3-d trench electrode detectors
Abstract
A three-dimensional (3D) Trench detector and a method for fabricating the detector are disclosed. The 3D-Trench detector includes a bulk of semiconductor material that has first and second surfaces separated from each other by a bulk thickness, a first electrode in the form of a 3D-Trench, and a second electrode in the form of a 3D column. The first and second electrodes extend into the bulk along the bulk thickness. The first and second electrodes are separated from each other by a predetermined electrode distance, and the first electrode completely surrounds the second electrode along essentially the entire distance that the two electrodes extend into the bulk such that the two electrodes are substantially concentric to each other. The fabrication method includes doping a first narrow and deep region around the periphery of the bulk to form the first electrode, and doping a second narrow and deep region in the center of the bulk to form the second electrode.
Claims
exact text as granted — not AI-modified1 . A radiation detector, comprising:
a semiconductor material having a bulk thickness and defining thereon a first surface opposite to a second surface, the second surface being separated from the first surface by said bulk thickness; a first electrode defining a three-dimensional (3D) trench and extending into the bulk from one or both of the first and second surfaces along the bulk thickness; and a second electrode defining a 3D column, the second electrode also extending into the bulk from one or both of the first and second surfaces along the bulk thickness, wherein the first electrode surrounds the second electrode such that the first and second electrodes are substantially parallel and concentric to each other, and wherein the first and second electrodes are separated from each other by a predetermined distance determined by a region of the semiconductor bulk contained between the first and second electrodes.
2 . The radiation detector according to claim 1 , wherein both the first electrode and the second electrode extend into the bulk of the semiconductor from the same surface of said one of the first and second surfaces.

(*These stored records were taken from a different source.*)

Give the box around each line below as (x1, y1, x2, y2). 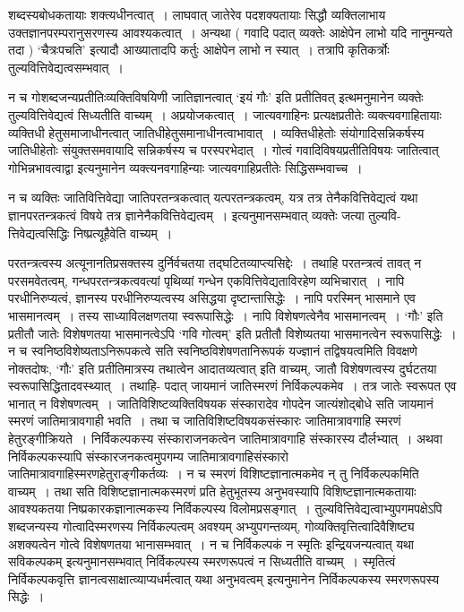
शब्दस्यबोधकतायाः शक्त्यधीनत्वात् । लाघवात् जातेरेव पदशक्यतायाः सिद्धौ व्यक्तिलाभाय (8, 5, 386, 23)
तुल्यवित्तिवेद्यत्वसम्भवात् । (8, 57, 124, 76)
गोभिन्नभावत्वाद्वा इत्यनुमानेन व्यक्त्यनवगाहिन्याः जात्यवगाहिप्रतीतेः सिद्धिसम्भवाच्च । (8, 158, 363, 177)
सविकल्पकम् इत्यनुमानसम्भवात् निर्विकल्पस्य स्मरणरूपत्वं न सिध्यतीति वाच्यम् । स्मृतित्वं (8, 552, 396, 571)
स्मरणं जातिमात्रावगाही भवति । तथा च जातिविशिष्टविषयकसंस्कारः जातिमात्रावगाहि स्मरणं (8, 411, 401, 430)
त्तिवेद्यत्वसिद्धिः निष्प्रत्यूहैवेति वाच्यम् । (8, 223, 173, 242)
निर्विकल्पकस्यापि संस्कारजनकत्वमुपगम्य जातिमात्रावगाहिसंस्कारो (8, 446, 288, 465)
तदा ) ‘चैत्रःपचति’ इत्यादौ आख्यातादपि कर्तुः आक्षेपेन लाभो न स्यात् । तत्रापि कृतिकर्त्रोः (8, 40, 390, 59)
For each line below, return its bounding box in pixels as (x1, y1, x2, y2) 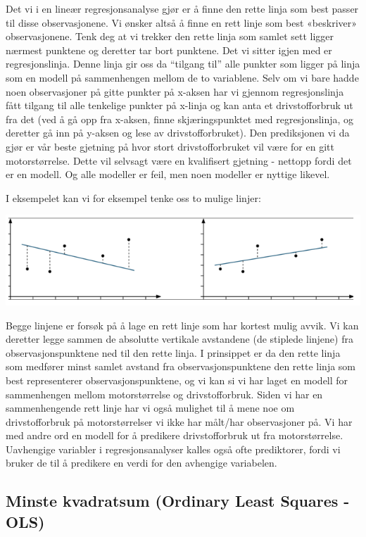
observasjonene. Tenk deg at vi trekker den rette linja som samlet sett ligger (6, 29, 334, 44)
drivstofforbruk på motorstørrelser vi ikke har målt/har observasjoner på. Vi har (6, 414, 353, 429)
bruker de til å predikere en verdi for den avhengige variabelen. (6, 455, 277, 470)
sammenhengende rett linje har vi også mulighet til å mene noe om (6, 400, 295, 415)
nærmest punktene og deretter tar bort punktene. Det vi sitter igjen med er (6, 42, 332, 57)
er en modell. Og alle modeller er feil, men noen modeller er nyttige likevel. (6, 167, 330, 182)
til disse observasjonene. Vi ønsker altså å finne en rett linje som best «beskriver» (6, 15, 358, 30)
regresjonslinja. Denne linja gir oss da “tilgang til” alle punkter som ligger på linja (6, 56, 360, 71)
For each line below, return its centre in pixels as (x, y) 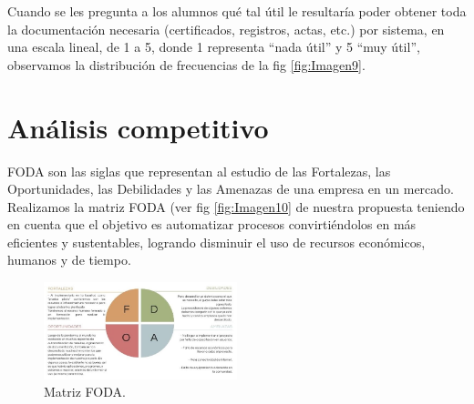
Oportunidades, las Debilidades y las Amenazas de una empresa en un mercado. (231, 189)
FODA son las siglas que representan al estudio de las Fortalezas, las (199, 171)
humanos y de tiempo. (69, 260)
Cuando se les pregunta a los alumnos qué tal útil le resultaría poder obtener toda (237, 11)
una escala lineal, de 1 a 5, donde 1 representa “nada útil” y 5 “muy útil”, (214, 47)
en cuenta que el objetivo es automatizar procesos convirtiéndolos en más (212, 224)
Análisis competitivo (138, 127)
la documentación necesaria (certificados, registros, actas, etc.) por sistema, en (226, 29)
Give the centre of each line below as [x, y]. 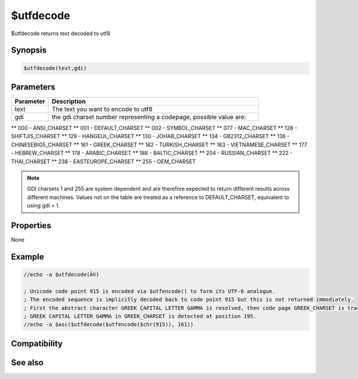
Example [27, 257]
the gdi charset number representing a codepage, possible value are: [149, 117]
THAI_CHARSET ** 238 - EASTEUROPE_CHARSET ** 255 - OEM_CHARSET [104, 161]
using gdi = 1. [44, 206]
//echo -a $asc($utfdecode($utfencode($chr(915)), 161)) [109, 324]
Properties [31, 226]
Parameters [33, 87]
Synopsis [29, 50]
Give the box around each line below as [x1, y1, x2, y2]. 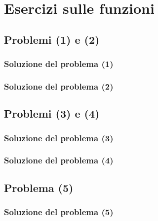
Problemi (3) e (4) [4, 106, 100, 121]
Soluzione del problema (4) [4, 154, 114, 166]
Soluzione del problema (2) [4, 80, 114, 92]
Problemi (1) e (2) [4, 32, 100, 47]
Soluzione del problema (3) [4, 131, 114, 144]
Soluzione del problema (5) [4, 206, 114, 218]
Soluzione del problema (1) [4, 58, 114, 70]
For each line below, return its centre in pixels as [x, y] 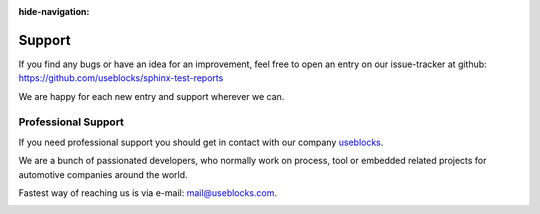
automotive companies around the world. [103, 174]
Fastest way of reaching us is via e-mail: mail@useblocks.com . [148, 193]
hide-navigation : [54, 11]
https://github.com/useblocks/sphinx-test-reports [121, 78]
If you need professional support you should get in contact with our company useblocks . [201, 142]
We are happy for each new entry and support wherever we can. [151, 96]
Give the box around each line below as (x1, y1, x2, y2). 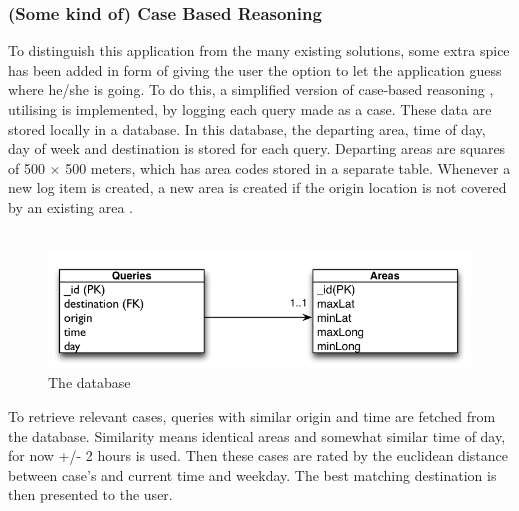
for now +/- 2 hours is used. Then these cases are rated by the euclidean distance (8, 445, 508, 466)
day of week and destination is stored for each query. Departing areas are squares (8, 138, 506, 159)
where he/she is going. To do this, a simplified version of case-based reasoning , (8, 79, 494, 100)
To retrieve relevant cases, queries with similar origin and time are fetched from (8, 405, 496, 426)
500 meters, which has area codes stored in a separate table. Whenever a (65, 157, 511, 178)
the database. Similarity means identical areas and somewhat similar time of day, (8, 425, 506, 446)
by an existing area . (8, 196, 133, 217)
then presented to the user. (8, 484, 173, 505)
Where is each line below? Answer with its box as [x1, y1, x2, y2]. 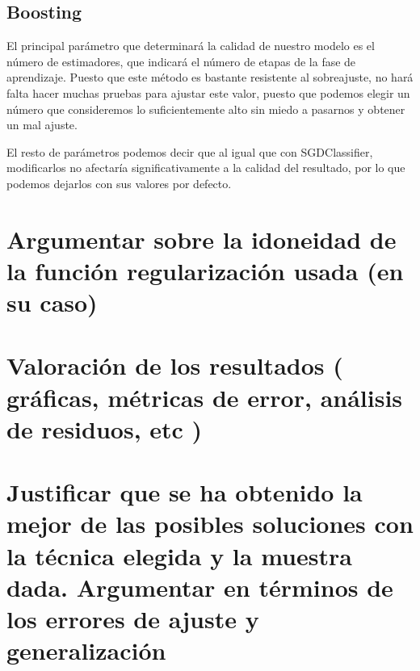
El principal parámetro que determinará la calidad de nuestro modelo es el [6, 37, 375, 54]
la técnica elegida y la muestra [6, 539, 352, 572]
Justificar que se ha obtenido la [6, 476, 363, 509]
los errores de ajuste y [6, 602, 259, 635]
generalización [6, 634, 166, 667]
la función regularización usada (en [6, 254, 404, 287]
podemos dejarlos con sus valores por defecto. [6, 174, 232, 191]
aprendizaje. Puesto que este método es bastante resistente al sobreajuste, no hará [6, 69, 414, 86]
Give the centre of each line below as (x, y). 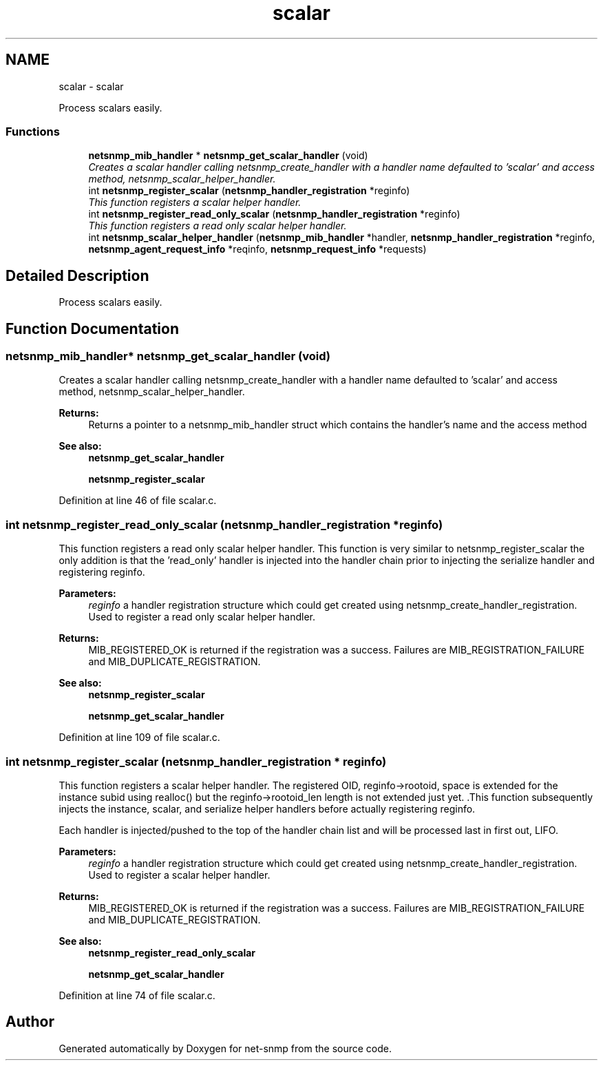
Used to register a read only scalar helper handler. (202, 617)
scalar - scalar (91, 86)
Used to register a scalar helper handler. (179, 875)
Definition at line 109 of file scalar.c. (139, 738)
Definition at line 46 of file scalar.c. (138, 501)
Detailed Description (77, 275)
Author (30, 1022)
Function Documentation (92, 328)
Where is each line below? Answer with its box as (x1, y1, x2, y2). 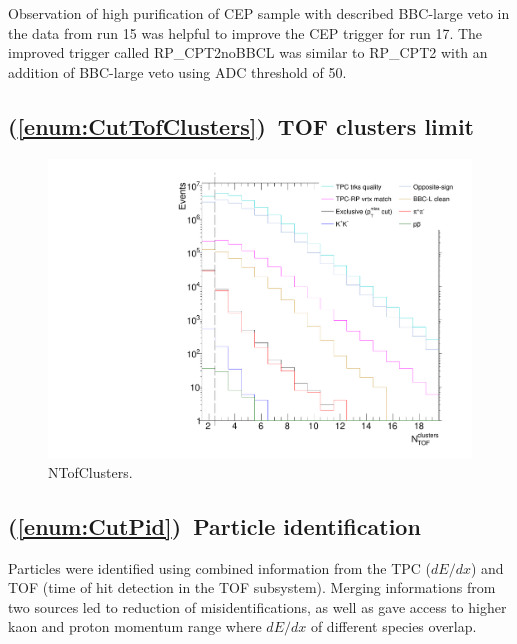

3 . The radiation detector according to claim 1 , wherein the first electrode and the second electrode extend into the bulk of the semiconductor from a different surface of said one of the first and second surfaces.
4 . The radiation detector according to claim 1 , wherein the first and second electrode extend into the bulk of the semiconductor so as to reach a depth equal to or less than 95% of the bulk thickness.
5 . The radiation detector according to claim 1 , wherein the first and second electrode fully extend 100% through the bulk thickness from one of the first and second surfaces to the other of the first and second surfaces.
6 . The radiation detector according to claim 1 , wherein the first electrode includes a first conductivity type dopant, the second electrode includes a second conductivity type dopant different from the first conductivity type dopant, and wherein the bulk of the semiconductor is doped with one of the first and second conductivity type dopant.
7 . The radiation detector according to claim 1 , wherein the first electrode defines a rectangular strip trench and the second electrode defines a rectangular strip column arranged in the center of the rectangular strip trench.
8 . The radiation detector according to claim 1 , wherein the first electrode defines a trench of a polygonal or circular cross-section and the second electrode defines a column of a polygonal or circular cross-section.
9 . The radiation detector according to claim 8 , wherein the first electrode defines the trench having a hexagonal cross-section and the second electrode defines the column having a hexagonal or circular cross-section.
10 . The radiation detector according to claim 8 , wherein the first electrode defining a trench of a polygonal cross-section has a gap in each side of the polygonal cross section.
11 . The radiation detector according to claim 8 , wherein the first electrode defining a trench of a circular cross-section has one or more gaps.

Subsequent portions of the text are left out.